> **What you need to do**
Please retype the data below exactly, stopping after the line with "- Average Delay: 15 minutes)" and skipping every picture.

BEGIN

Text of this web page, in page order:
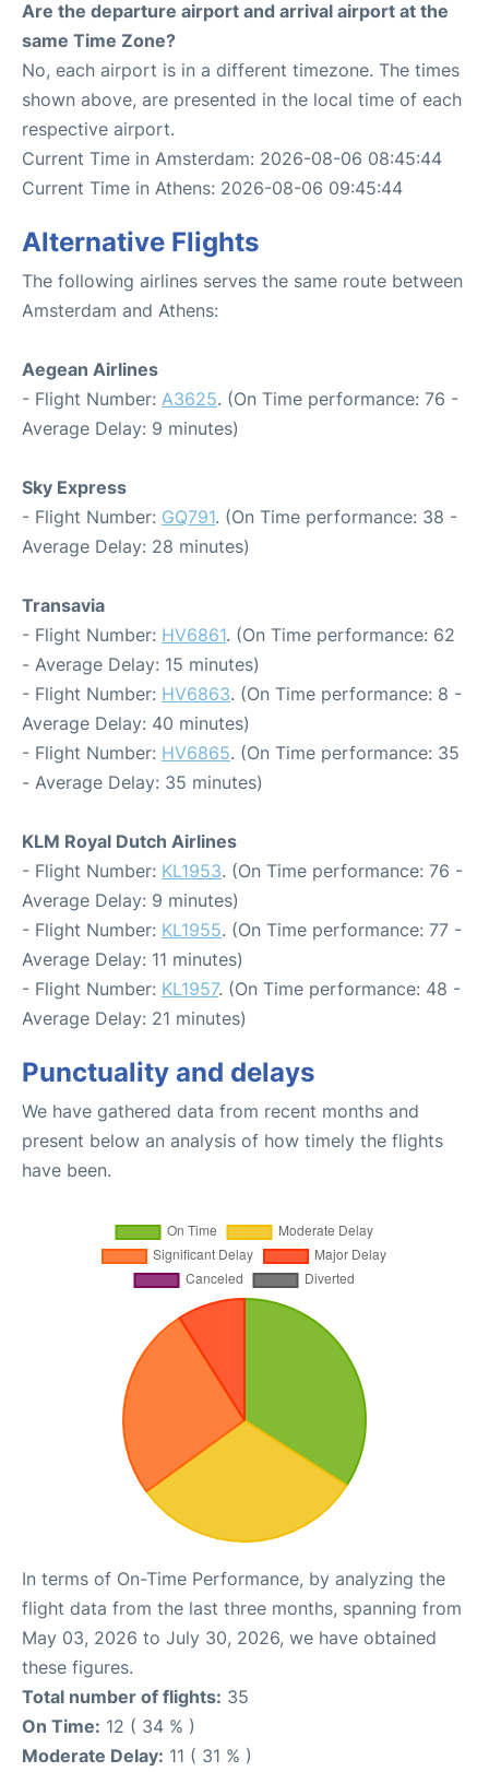
Are the departure airport and arrival airport at the
same Time Zone?
No, each airport is in a different timezone. The times
shown above, are presented in the local time of each
respective airport.
Current Time in Amsterdam: 2026-08-06 08:45:44
Current Time in Athens: 2026-08-06 09:45:44
Alternative Flights
The following airlines serves the same route between
Amsterdam and Athens:
Aegean Airlines
- Flight Number: A3625. (On Time performance: 76 -
Average Delay: 9 minutes)
Sky Express
- Flight Number: GQ791. (On Time performance: 38 -
Average Delay: 28 minutes)
Transavia
- Flight Number: HV6861. (On Time performance: 62
- Average Delay: 15 minutes)
- Flight Number: HV6863. (On Time performance: 8 -
Average Delay: 40 minutes)
- Flight Number: HV6865. (On Time performance: 35
- Average Delay: 35 minutes)
KLM Royal Dutch Airlines
- Flight Number: KL1953. (On Time performance: 76 -
Average Delay: 9 minutes)
- Flight Number: KL1955. (On Time performance: 77 -
Average Delay: 11 minutes)
- Flight Number: KL1957. (On Time performance: 48 -
Average Delay: 21 minutes)
Punctuality and delays
We have gathered data from recent months and
present below an analysis of how timely the flights
have been.
In terms of On-Time Performance, by analyzing the
flight data from the last three months, spanning from
May 03, 2026 to July 30, 2026, we have obtained
these figures.
Total number of flights: 35
On Time: 12 ( 34 % )
Moderate Delay: 11 ( 31 % )
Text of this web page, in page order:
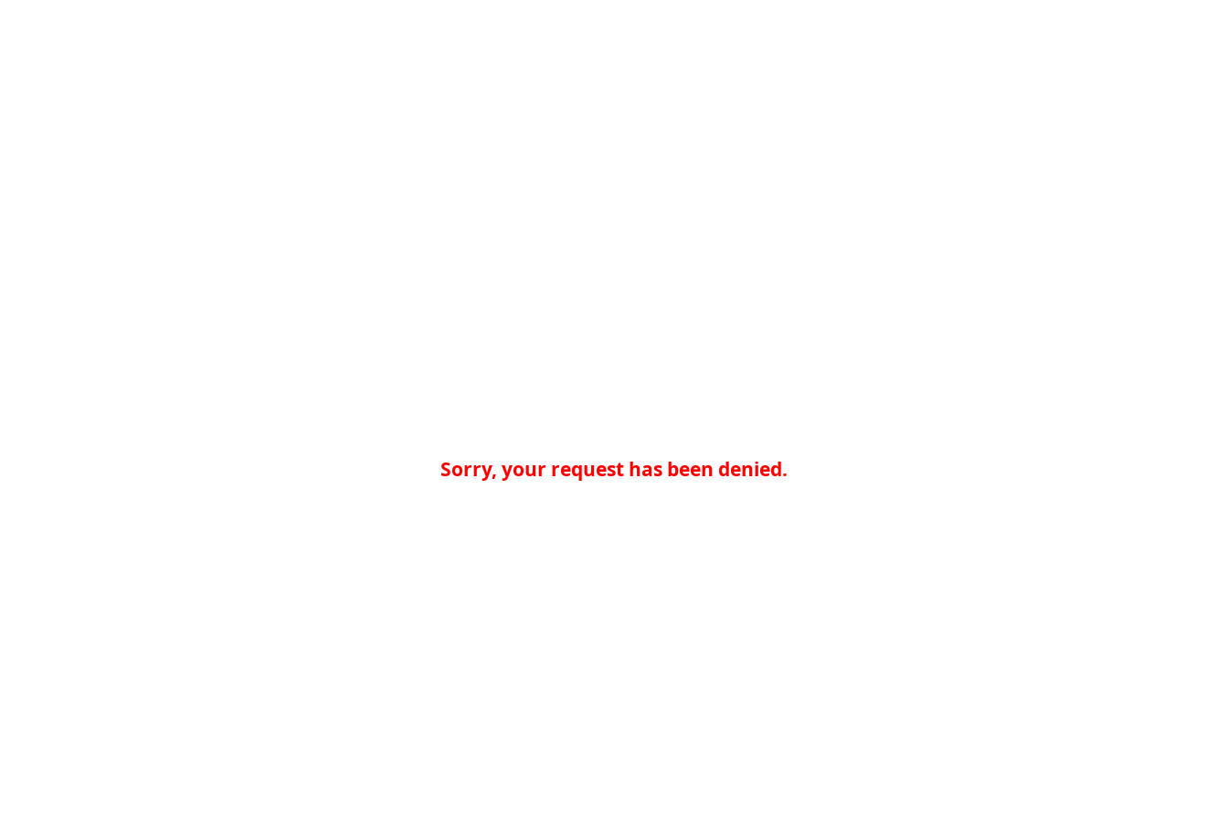
Sorry, your request has been denied.
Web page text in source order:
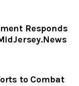
Responds
to Combat
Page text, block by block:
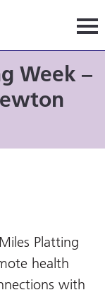
Local Care
Week –
Platting
health
with
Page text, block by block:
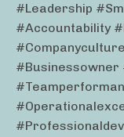
#leadership
#accountability
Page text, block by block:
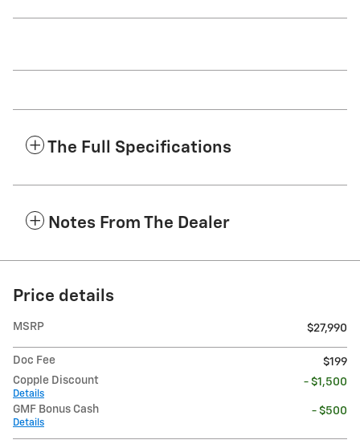
The Full Specifications
Notes From The Dealer
Price details
MSRP $27,990
Doc Fee
$199
Copple Discount
Details
- $1,500
GMF Bonus Cash
Details
- $500
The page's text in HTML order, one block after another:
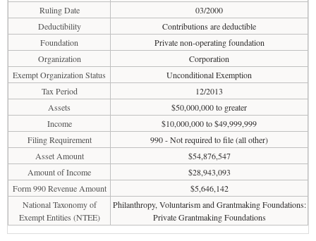
Ruling Date
03/2000
Deductibility
Contributions are deductible
Foundation
Private non-operating foundation
Organization
Corporation
Exempt Organization Status
Unconditional Exemption
Tax Period
12/2013
Assets
$50,000,000 to greater
Income
$10,000,000 to $49,999,999
Filing Requirement
990 - Not required to file (all other)
Asset Amount
$54,876,547
Amount of Income
$28,943,093
Form 990 Revenue Amount
$5,646,142
National Taxonomy of
Exempt Entities (NTEE)
Philanthropy, Voluntarism and Grantmaking Foundations:
Private Grantmaking Foundations
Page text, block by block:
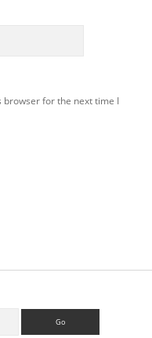
browser for the next time I
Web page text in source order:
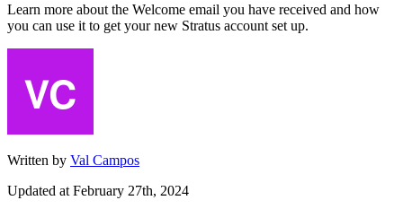
Learn more about the Welcome email you have received and how
you can use it to get your new Stratus account set up.
Written by Val Campos
Updated at February 27th, 2024
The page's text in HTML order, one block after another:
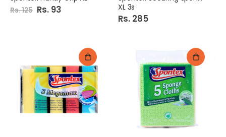
Rs. 125 Special
Price
Rs. 93
XL 3s
Rs. 285
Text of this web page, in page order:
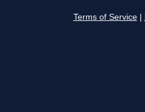
Terms of Service
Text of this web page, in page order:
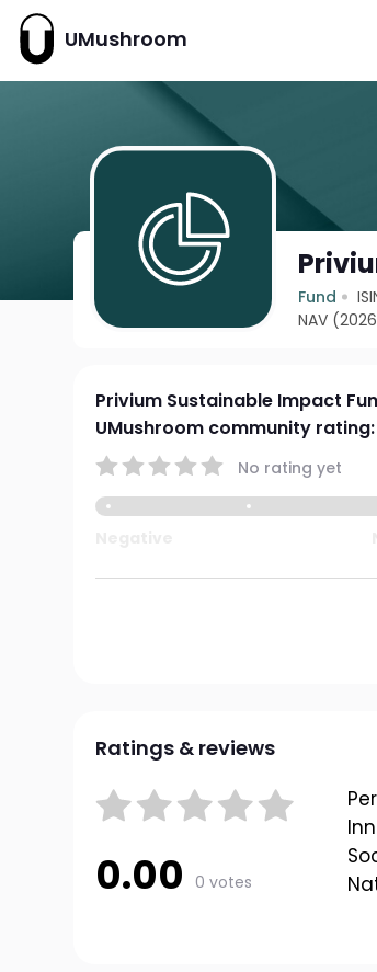
UMushroom
Fund
NAV
Privium Sustainable Impact
UMushroom community rating:
No rating yet
Ratings & reviews
0.00 0 votes
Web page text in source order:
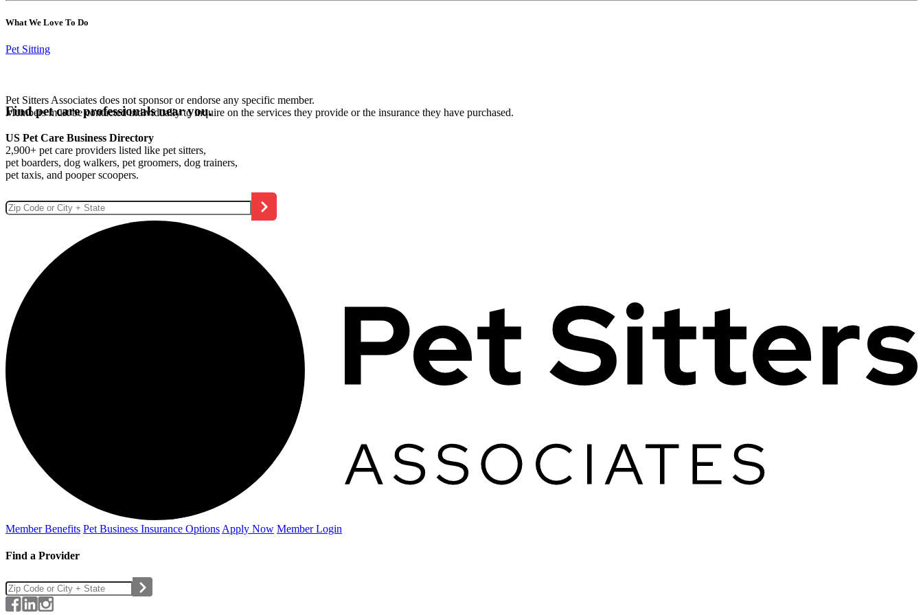
What We Love To Do
Pet Sitting
Pet Sitters Associates does not sponsor or endorse any specific member.
Members must be contacted individually to inquire on the services they provide or the insurance they have purchased.
Find pet care professionals near you.
US Pet Care Business Directory
2,900+ pet care providers listed like pet sitters,
pet boarders, dog walkers, pet groomers, dog trainers,
pet taxis, and pooper scoopers.
Member Benefits Pet Business Insurance Options Apply Now Member Login
Find a Provider
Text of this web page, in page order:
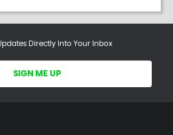
Directly Into Your Inbox
SIGN ME UP
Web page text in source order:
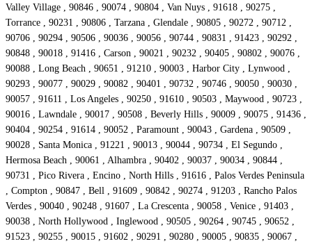
Valley Village , 90846 , 90074 , 90804 , Van Nuys , 91618 , 90275 ,
Torrance , 90231 , 90806 , Tarzana , Glendale , 90805 , 90272 , 90712 ,
90706 , 90294 , 90506 , 90036 , 90056 , 90744 , 90831 , 91423 , 90292 ,
90848 , 90018 , 91416 , Carson , 90021 , 90232 , 90405 , 90802 , 90076 ,
90088 , Long Beach , 90651 , 91210 , 90003 , Harbor City , Lynwood ,
90293 , 90077 , 90029 , 90082 , 90401 , 90732 , 90746 , 90050 , 90030 ,
90057 , 91611 , Los Angeles , 90250 , 91610 , 90503 , Maywood , 90723 ,
90016 , Lawndale , 90017 , 90508 , Beverly Hills , 90009 , 90075 , 91436 ,
90404 , 90254 , 91614 , 90052 , Paramount , 90043 , Gardena , 90509 ,
90028 , Santa Monica , 91221 , 90013 , 90044 , 90734 , El Segundo ,
Hermosa Beach , 90061 , Alhambra , 90402 , 90037 , 90034 , 90844 ,
90731 , Pico Rivera , Encino , North Hills , 91616 , Palos Verdes Peninsula
, Compton , 90847 , Bell , 91609 , 90842 , 90274 , 91203 , Rancho Palos
Verdes , 90040 , 90248 , 91607 , La Crescenta , 90058 , Venice , 91403 ,
90038 , North Hollywood , Inglewood , 90505 , 90264 , 90745 , 90652 ,
91523 , 90255 , 90015 , 91602 , 90291 , 90280 , 90005 , 90835 , 90067 ,
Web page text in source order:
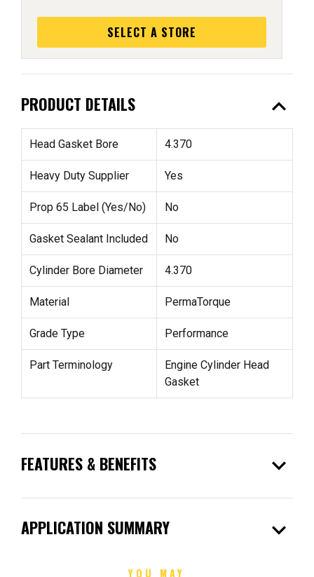
SELECT A STORE
PRODUCT DETAILS expand_less
Head Gasket Bore 4.370
Heavy Duty Supplier Yes
Prop 65 Label (Yes/No) No
Gasket Sealant Included No
Cylinder Bore Diameter 4.370
Material PermaTorque
Grade Type Performance
Part Terminology
Engine Cylinder Head
Gasket
FEATURES & BENEFITS expand_more
APPLICATION SUMMARY expand_more
YOU MAY
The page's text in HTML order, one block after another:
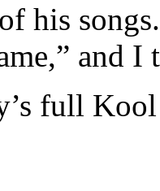
his
and I
full
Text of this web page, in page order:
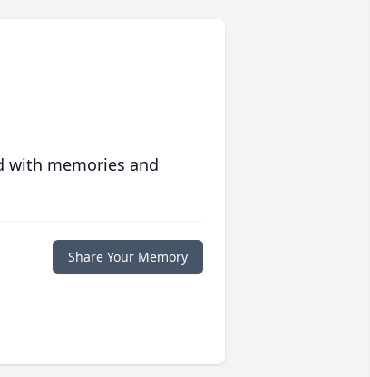
with memories and
Share Your Memory
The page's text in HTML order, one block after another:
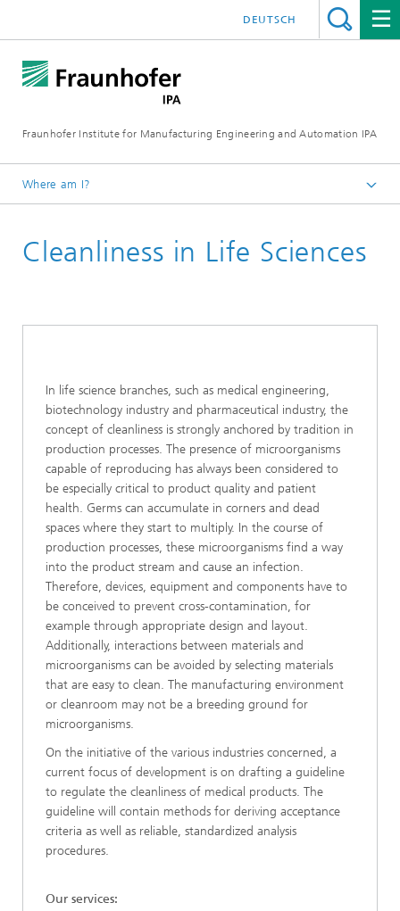
Fraunhofer Institute for Manufacturing Engineering and Automation IPA
DEUTSCH
Where am I?
Current Research
Cleanliness in Life Sciences
In life science branches, such as medical engineering,
biotechnology industry and pharmaceutical industry, the
concept of cleanliness is strongly anchored by tradition in
production processes. The presence of microorganisms
capable of reproducing has always been considered to
be especially critical to product quality and patient
health. Germs can accumulate in corners and dead
spaces where they start to multiply. In the course of
production processes, these microorganisms find a way
into the product stream and cause an infection.
Therefore, devices, equipment and components have to
be conceived to prevent cross-contamination, for
example through appropriate design and layout.
Additionally, interactions between materials and
microorganisms can be avoided by selecting materials
that are easy to clean. The manufacturing environment
or cleanroom may not be a breeding ground for
microorganisms.
On the initiative of the various industries concerned, a
current focus of development is on drafting a guideline
to regulate the cleanliness of medical products. The
guideline will contain methods for deriving acceptance
criteria as well as reliable, standardized analysis
procedures.
Our services:
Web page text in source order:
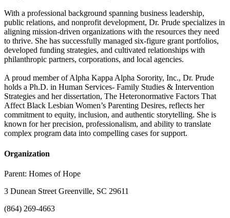
With a professional background spanning business leadership,
public relations, and nonprofit development, Dr. Prude specializes in
aligning mission-driven organizations with the resources they need
to thrive. She has successfully managed six-figure grant portfolios,
developed funding strategies, and cultivated relationships with
philanthropic partners, corporations, and local agencies.
A proud member of Alpha Kappa Alpha Sorority, Inc., Dr. Prude
holds a Ph.D. in Human Services- Family Studies & Intervention
Strategies and her dissertation, The Heteronormative Factors That
Affect Black Lesbian Women’s Parenting Desires, reflects her
commitment to equity, inclusion, and authentic storytelling. She is
known for her precision, professionalism, and ability to translate
complex program data into compelling cases for support.
Organization
Parent: Homes of Hope
3 Dunean Street Greenville, SC 29611
(864) 269-4663
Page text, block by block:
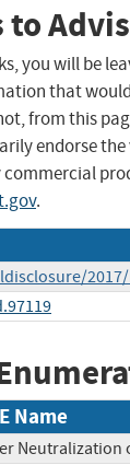
to
you will be
that
from this
endorse
commercial
.
Name
Neutralization
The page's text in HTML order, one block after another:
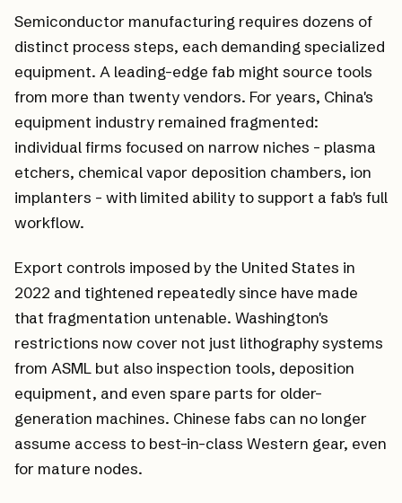
Semiconductor manufacturing requires dozens of
distinct process steps, each demanding specialized
equipment. A leading-edge fab might source tools
from more than twenty vendors. For years, China's
equipment industry remained fragmented:
individual firms focused on narrow niches - plasma
etchers, chemical vapor deposition chambers, ion
implanters - with limited ability to support a fab's full
workflow.
Export controls imposed by the United States in
2022 and tightened repeatedly since have made
that fragmentation untenable. Washington's
restrictions now cover not just lithography systems
from ASML but also inspection tools, deposition
equipment, and even spare parts for older-
generation machines. Chinese fabs can no longer
assume access to best-in-class Western gear, even
for mature nodes.
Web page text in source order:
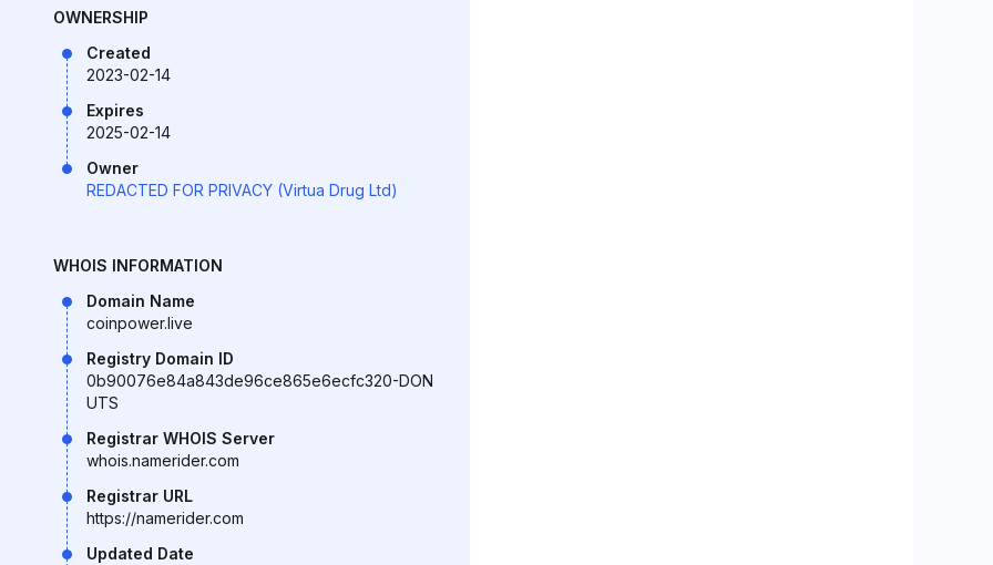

END

> **Written solution**
Text of this web page, in page order:
Are the departure airport and arrival airport at the
same Time Zone?
No, each airport is in a different timezone. The times
shown above, are presented in the local time of each
respective airport.
Current Time in Amsterdam: 2026-08-06 08:45:44
Current Time in Athens: 2026-08-06 09:45:44
Alternative Flights
The following airlines serves the same route between
Amsterdam and Athens:
Aegean Airlines
- Flight Number: A3625. (On Time performance: 76 -
Average Delay: 9 minutes)
Sky Express
- Flight Number: GQ791. (On Time performance: 38 -
Average Delay: 28 minutes)
Transavia
- Flight Number: HV6861. (On Time performance: 62
- Average Delay: 15 minutes)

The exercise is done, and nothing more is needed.